Proving the Identity for Non-Commuting Operators A and B | Operator Algebra

[S.G.]

How do you prove the following identity for non-commuting operators A and B?

[[[A,B],B]A]=[B,[A,[A,B]]]

 

[Edgardo]

Hello S.G.,

you could first use the abbreviation C:= [A,B], so the equation
looks better:

[[[A,B],B]A]=[B,[A,[A,B]]]
<=>
[[C,B],A] = [B,[A,C]]

Then use the definition of the commutator [Y,Z] = YZ-ZY
and in the end, instead of C, use [A,B] again.

 

[R0man]

To prove this identity, we can use the properties of operator algebra, specifically the Jacobi identity. This identity states that for any three operators A, B, and C, we have [[A, B], C] + [[B, C], A] + [[C, A], B] = 0.

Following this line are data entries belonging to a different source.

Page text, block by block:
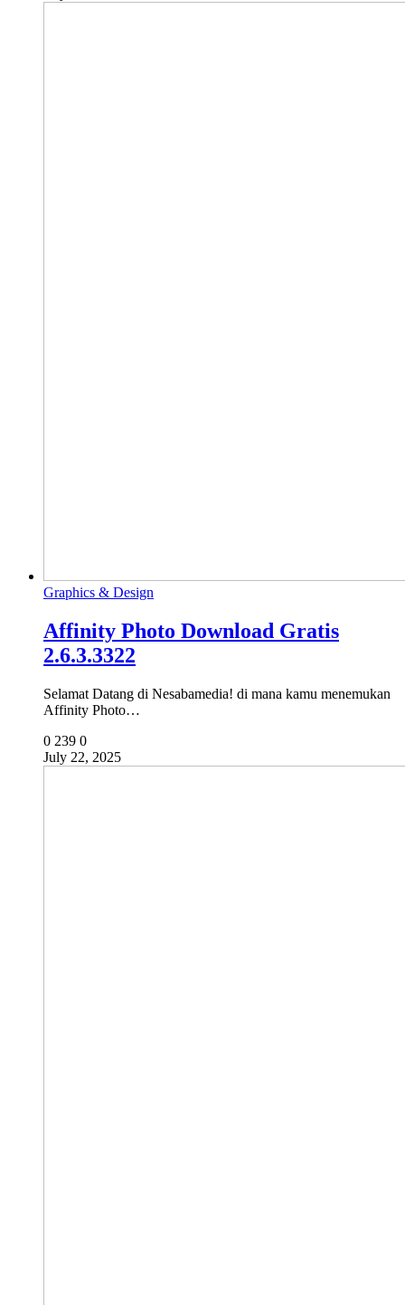
Graphics & Design
Affinity Photo Download Gratis
2.6.3.3322
Selamat Datang di Nesabamedia! di mana kamu menemukan
Affinity Photo…
0 239 0
July 22, 2025
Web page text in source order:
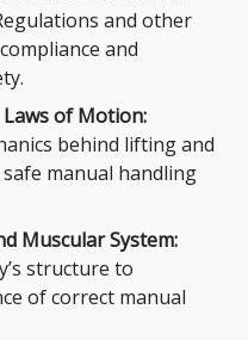
and other
and
of Motion:
behind lifting and
manual handling
Muscular System:
structure to
of correct manual
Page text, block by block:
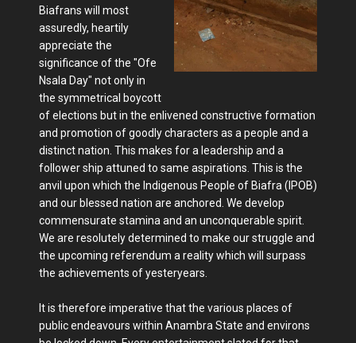
Biafrans will most
assuredly, heartily
appreciate the
significance of the "Ofe
Nsala Day" not only in
the symmetrical boycott
of elections but in the enlivened constructive formation
and promotion of goodly characters as a people and a
distinct nation. This makes for a leadership and a
follower ship attuned to same aspirations. This is the
anvil upon which the Indigenous People of Biafra (IPOB)
and our blessed nation are anchored. We develop
commensurate stamina and an unconquerable spirit.
We are resolutely determined to make our struggle and
the upcoming referendum a reality which will surpass
the achievements of yesteryears.
It is therefore imperative that the various places of
public endeavours within Anambra State and environs
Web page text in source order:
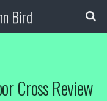
Bird
Cross Review
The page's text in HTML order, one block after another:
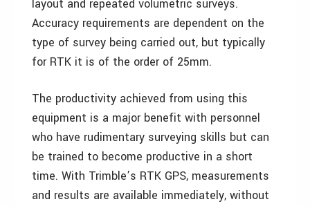
layout and repeated volumetric surveys.
Accuracy requirements are dependent on the
type of survey being carried out, but typically
for RTK it is of the order of 25mm.
The productivity achieved from using this
equipment is a major benefit with personnel
who have rudimentary surveying skills but can
be trained to become productive in a short
time. With Trimble’s RTK GPS, measurements
and results are available immediately, without
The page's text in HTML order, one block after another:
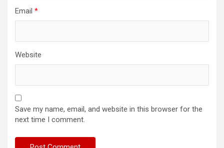
Email *
Website
Save my name, email, and website in this browser for the
next time I comment.
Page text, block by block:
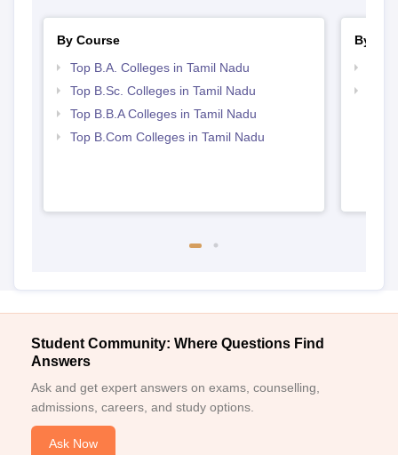
By Course
Top B.A. Colleges in Tamil Nadu
Top B.Sc. Colleges in Tamil Nadu
Top B.B.A Colleges in Tamil Nadu
Top B.Com Colleges in Tamil Nadu
By
Student Community: Where Questions Find
Answers
Ask and get expert answers on exams, counselling,
admissions, careers, and study options.
Ask Now
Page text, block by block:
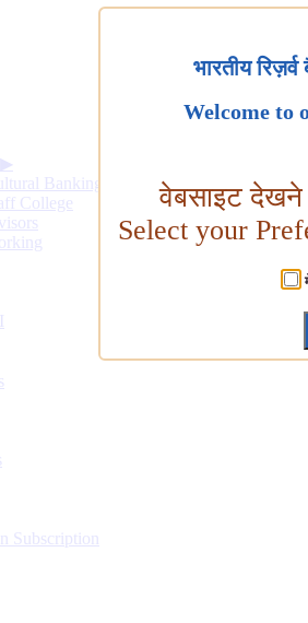
▶
Banking
College
Subscription
भारतीय
Welcome to
वेबसाइट देखने
Select your
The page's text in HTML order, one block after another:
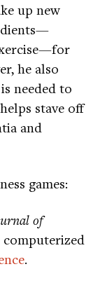
up new
he also
needed to
stave off
and
games:
of
computerized
.
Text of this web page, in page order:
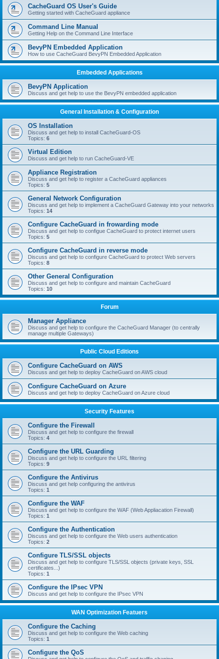
CacheGuard OS User's Guide
Getting started with CacheGuard appliance
Command Line Manual
Getting Help on the Command Line Interface
BevyPN Embedded Application
How to use CacheGuard BevyPN Embedded Application
Embedded Applications
BevyPN Application
Discuss and get help to use the BevyPN embedded application
General Installation & Configuration
OS Installation
Discuss and get help to install CacheGuard-OS
Topics: 6
Virtual Edition
Discuss and get help to run CacheGuard-VE
Appliance Registration
Discuss and get help to register a CacheGuard appliances
Topics: 5
General Network Configuration
Discuss and get help to implement a CacheGuard Gateway into your networks
Topics: 14
Configure CacheGuard in frowarding mode
Discuss and get help to configue CacheGuard to protect internet users
Topics: 5
Configure CacheGuard in reverse mode
Discuss and get help to configure CacheGuard to protect Web servers
Topics: 8
Other General Configuration
Discuss and get help to configure and maintain CacheGuard
Topics: 10
Forum
Manager Appliance
Discuss and get help to configure the CacheGuard Manager (to centrally
manage multiple Gateways)
Public Cloud Editions
Configure CacheGuard on AWS
Discuss and get help to deploy CacheGuard on AWS cloud
Configure CacheGuard on Azure
Discuss and get help to deploy CacheGuard on Azure cloud
Security Features
Configure the Firewall
Discuss and get help to configure the firewall
Topics: 4
Configure the URL Guarding
Discuss and get help to configure the URL filtering
Topics: 9
Configure the Antivirus
Discuss and get help configuring the antivirus
Topics: 1
Configure the WAF
Discuss and get help to configure the WAF (Web Appliacation Firewall)
Topics: 1
Configure the Authentication
Discuss and get help to configure the Web users authentication
Topics: 2
Configure TLS/SSL objects
Discuss and get help to configure TLS/SSL objects (private keys, SSL
certificates...)
Topics: 1
Configure the IPsec VPN
Discuss and get help to configure the IPsec VPN
WAN Optimization Featuers
Configure the Caching
Discuss and get help to configure the Web caching
Topics: 1
Configure the QoS
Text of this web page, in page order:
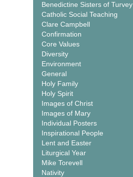
Benedictine Sisters of Turvey
Catholic Social Teaching
Clare Campbell
Confirmation
Core Values
Diversity
Environment
General
Holy Family
Holy Spirit
Images of Christ
Images of Mary
Individual Posters
Inspirational People
Lent and Easter
Liturgical Year
Mike Torevell
Nativity
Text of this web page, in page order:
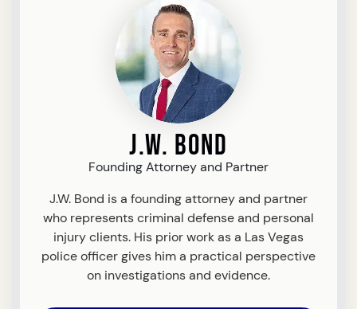
J.W. Bond
Founding Attorney and Partner
J.W. Bond is a founding attorney and partner
who represents criminal defense and personal
injury clients. His prior work as a Las Vegas
police officer gives him a practical perspective
on investigations and evidence.
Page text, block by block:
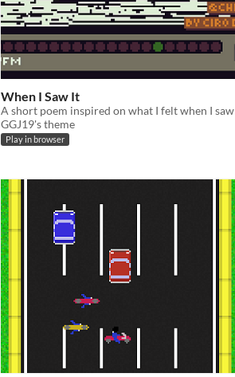
When I Saw It
A short poem inspired on what I felt when I saw
GGJ19's theme
Play in browser
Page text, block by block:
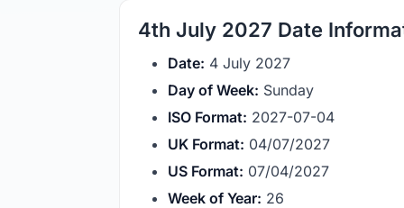
4th July 2027 Date
Date: 4 July 2027
Day of Week: Sunday
ISO Format: 2027-07-04
UK Format: 04/07/2027
US Format: 07/04/2027
Week of Year: 26
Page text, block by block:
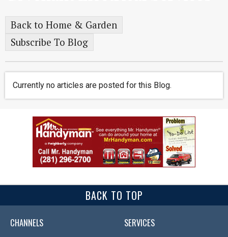
Back to Home & Garden
Subscribe To Blog
Currently no articles are posted for this Blog.
BACK TO TOP
CHANNELS SERVICES
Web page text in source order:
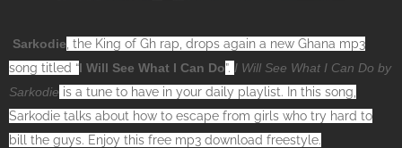
Sarkodie , the King of Gh rap, drops again a new Ghana mp3
song titled “I Will See What I Can Do”. I Will See What I Can Do by
Sarkodie is a tune to have in your daily playlist. In this song,
Sarkodie talks about how to escape from girls who try hard to
bill the guys. Enjoy this free mp3 download freestyle.
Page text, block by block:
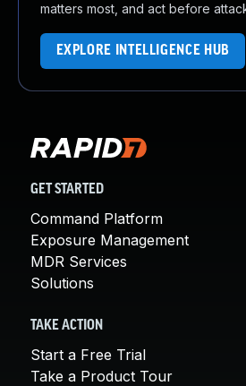
matters most, and act before
EXPLORE INTELLIGENCE HUB
GET STARTED
Command Platform
Exposure Management
MDR Services
Solutions
TAKE ACTION
Start a Free Trial
Take a Product Tour
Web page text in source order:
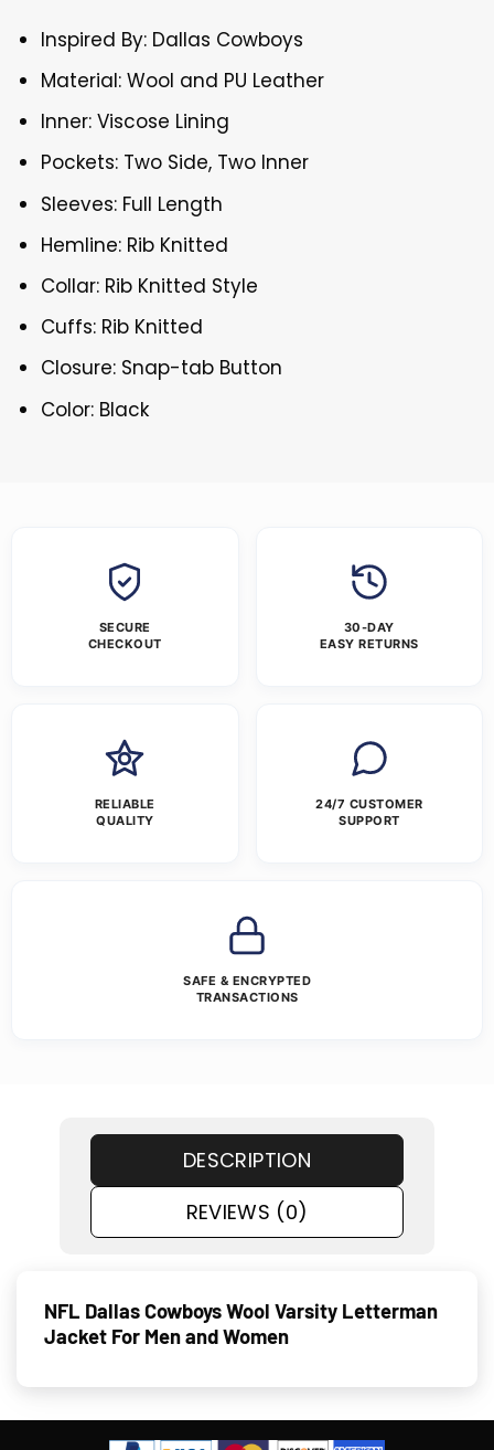
Inspired By: Dallas Cowboys
Material: Wool and PU Leather
Inner: Viscose Lining
Pockets: Two Side, Two Inner
Sleeves: Full Length
Hemline: Rib Knitted
Collar: Rib Knitted Style
Cuffs: Rib Knitted
Closure: Snap-tab Button
Color: Black
SECURE
CHECKOUT
30-DAY
EASY RETURNS
RELIABLE
QUALITY
24/7 CUSTOMER
SUPPORT
SAFE & ENCRYPTED
TRANSACTIONS
DESCRIPTION
REVIEWS (0)
NFL Dallas Cowboys Wool Varsity Letterman
Jacket For Men and Women

Now, let's apply this identity to our equation: [[[A, B], B], A] = [[B, [A, B]], A] + [[A, B], [B, A]].

Since A and B do not commute, [A, B] is not equal to [B, A], so we cannot simply swap the order of these operators. However, we can use the Jacobi identity to rewrite the second term as [[A, [A, B]], B].

Substituting this into our equation, we get: [[[A, B], B], A] = [[B, [A, B]], A] + [[A, [A, B]], B].

Now, we can use the Jacobi identity again to rewrite the first term as [[A, B], [B, A]]. Substituting this into our equation, we get: [[[A, B], B], A] = [[B, [A, B]], A] + [[A, [A, B]], B] = [[B, [A, B]], A] + [[A, B], [B, A]].

Since A and B do not commute, we cannot further simplify this expression. However, we can see that the right side of the equation is equal to the left side, therefore proving the identity: [[[A, B], B], A] = [[B, [A, B]], A] + [[A, B], [B, A]].